8 consumer goroutines all read from src; whichever is free grabs the next value. The generator is unchanged.

This optimisation does not apply when the work is order-dependent — fan-out loses order.

9. Avoid double-copying values¶

If T is a large struct (say, 1KB), sending by value copies on every send and every receive. Send pointers:

out := make(chan *BigStruct)

Trade-off: pointer aliasing requires care. If the producer reuses a single struct and the consumer holds onto pointers, you have a data race.

A safer pattern: producer allocates a fresh struct per yield, consumer owns it after receive. The GC handles cleanup.

10. Coalesce slow upstream calls¶

If the generator's bottleneck is an upstream API:

Concurrent fetches. Spawn N fetch goroutines that all funnel into the output channel via fan-in.
Prefetch the next page. While the consumer is processing page N, the goroutine fetches page N+1.
Cache common queries. A short-TTL cache in front of the fetch avoids redundant work.

Each of these is more complex than the canonical generator; only adopt when measurements demand.

11. Inline cancellation check¶

A select with <-ctx.Done() and out <- v is ~80ns.
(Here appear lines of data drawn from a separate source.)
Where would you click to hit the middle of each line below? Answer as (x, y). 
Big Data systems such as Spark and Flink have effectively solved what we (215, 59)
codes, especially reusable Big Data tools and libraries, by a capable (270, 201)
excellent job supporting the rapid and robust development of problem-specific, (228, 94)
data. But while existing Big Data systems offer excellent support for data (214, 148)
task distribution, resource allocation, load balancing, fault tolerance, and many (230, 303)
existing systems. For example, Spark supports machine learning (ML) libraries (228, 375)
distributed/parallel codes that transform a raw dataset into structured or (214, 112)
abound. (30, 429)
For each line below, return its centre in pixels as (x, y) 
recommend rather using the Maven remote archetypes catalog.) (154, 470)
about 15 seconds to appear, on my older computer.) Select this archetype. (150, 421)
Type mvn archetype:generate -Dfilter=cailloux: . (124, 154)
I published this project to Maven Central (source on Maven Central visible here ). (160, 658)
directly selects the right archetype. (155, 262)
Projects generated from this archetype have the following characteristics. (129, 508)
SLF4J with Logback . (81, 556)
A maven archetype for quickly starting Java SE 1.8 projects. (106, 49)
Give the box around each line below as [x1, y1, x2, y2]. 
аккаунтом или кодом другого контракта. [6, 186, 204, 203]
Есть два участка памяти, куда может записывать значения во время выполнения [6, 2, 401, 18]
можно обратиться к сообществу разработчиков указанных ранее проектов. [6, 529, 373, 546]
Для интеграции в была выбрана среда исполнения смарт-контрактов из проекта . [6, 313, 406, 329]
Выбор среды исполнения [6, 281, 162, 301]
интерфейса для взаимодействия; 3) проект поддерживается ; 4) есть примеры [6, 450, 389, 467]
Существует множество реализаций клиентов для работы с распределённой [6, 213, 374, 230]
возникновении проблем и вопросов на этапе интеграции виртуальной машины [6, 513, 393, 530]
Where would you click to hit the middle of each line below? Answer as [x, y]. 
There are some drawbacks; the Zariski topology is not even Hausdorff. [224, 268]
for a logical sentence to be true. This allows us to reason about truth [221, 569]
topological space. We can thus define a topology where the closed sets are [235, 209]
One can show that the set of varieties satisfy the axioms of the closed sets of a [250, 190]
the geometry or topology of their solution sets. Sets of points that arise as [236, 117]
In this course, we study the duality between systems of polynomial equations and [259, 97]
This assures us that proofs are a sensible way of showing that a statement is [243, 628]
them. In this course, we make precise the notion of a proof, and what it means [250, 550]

If the producer is hot and you accept a slight cancellation delay, you can amortise:

const checkEvery = 64
for i := 0; ; i++ {
    if i%checkEvery == 0 {
        if ctx.Err() != nil {
            return
        }
    }
    out <- i // still risks blocking if consumer stops
}

This is dangerous — out <- i without a select can still block forever. The amortisation only helps for the ctx.Err() polling, not for the send.

A safer hybrid: check ctx.Err() every 64 iterations and keep the select on send.
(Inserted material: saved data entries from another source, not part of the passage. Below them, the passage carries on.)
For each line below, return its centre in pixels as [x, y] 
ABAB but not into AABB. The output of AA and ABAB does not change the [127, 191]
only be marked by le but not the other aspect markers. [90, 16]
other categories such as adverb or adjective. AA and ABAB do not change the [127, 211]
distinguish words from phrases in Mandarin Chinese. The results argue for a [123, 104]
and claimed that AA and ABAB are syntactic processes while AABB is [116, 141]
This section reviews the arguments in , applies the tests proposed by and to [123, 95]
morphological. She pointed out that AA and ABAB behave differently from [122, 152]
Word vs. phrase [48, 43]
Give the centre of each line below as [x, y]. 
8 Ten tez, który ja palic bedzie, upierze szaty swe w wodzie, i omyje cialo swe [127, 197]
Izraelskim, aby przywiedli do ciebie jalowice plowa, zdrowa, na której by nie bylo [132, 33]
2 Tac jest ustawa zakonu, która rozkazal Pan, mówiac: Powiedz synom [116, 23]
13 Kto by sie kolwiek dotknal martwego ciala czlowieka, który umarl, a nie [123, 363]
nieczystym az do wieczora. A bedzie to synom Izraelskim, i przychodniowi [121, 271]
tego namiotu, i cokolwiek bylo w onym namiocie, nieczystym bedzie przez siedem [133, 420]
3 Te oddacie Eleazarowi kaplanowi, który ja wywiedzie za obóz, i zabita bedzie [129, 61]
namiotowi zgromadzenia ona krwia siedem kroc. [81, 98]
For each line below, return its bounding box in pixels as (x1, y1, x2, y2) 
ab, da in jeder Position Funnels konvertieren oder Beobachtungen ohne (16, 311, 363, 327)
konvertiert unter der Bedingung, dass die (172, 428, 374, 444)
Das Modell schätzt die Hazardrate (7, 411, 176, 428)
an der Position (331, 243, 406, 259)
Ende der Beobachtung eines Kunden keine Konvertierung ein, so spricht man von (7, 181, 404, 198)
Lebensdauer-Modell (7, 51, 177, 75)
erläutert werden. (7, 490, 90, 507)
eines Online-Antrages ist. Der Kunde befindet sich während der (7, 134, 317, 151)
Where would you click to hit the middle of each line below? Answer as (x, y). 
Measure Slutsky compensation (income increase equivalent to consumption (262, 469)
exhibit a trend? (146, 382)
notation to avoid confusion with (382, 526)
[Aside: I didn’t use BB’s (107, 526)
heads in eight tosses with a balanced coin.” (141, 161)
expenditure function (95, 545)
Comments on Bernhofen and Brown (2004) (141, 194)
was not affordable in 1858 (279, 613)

In practice: do not optimise this. The 80ns select overhead is dwarfed by any real production work.

12. Use `runtime.LockOSThread` for low-jitter producers¶

For a generator that must yield with bounded jitter (e.g., real-time data feed), pin its goroutine to an OS thread:

go func() {
    runtime.LockOSThread()
    defer runtime.UnlockOSThread()
    defer close(out)
    // ...
}()

This avoids the goroutine being preempted to another P, at the cost of one whole OS thread for the duration. Use only when measurements show preemption is the bottleneck.

13. Benchmark with realistic data¶

A benchmark that yields int is not representative of a generator yielding []byte JSON payloads. Use realistic types:

type Event struct {
    ID    string
    Bytes []byte // 1-4 KB
    Time  time.Time
}

Now measure. The channel op cost is still ~50ns, but allocation cost of the payload may dominate. Pool the allocations.

14. Profile under contention¶

A generator that performs perfectly in isolation may degrade under real load. Profile the production binary, not the microbenchmark:

go tool pprof http://prod-host:6060/debug/pprof/profile

Look for the generator's send line; if it dominates, your consumer is the actual bottleneck. Optimise the consumer, not the generator.

15. Know when to stop¶

The optimisation ladder:

Right algorithm.
Right iteration mechanism (channel vs iterator).
Right buffer size.
Batching.
Pooling.
Fan-out.
Pointer vs value.
Inline / fuse stages.

Stop when: - The generator is no longer in the top 10% of the CPU profile. - The latency / throughput SLO is met with headroom. - Further changes add complexity without proportional gain.

A clean, idiomatic generator that meets its SLO is better than a 5% faster one that nobody can maintain. Optimise with the SLO in mind, and stop the moment the SLO is comfortably met.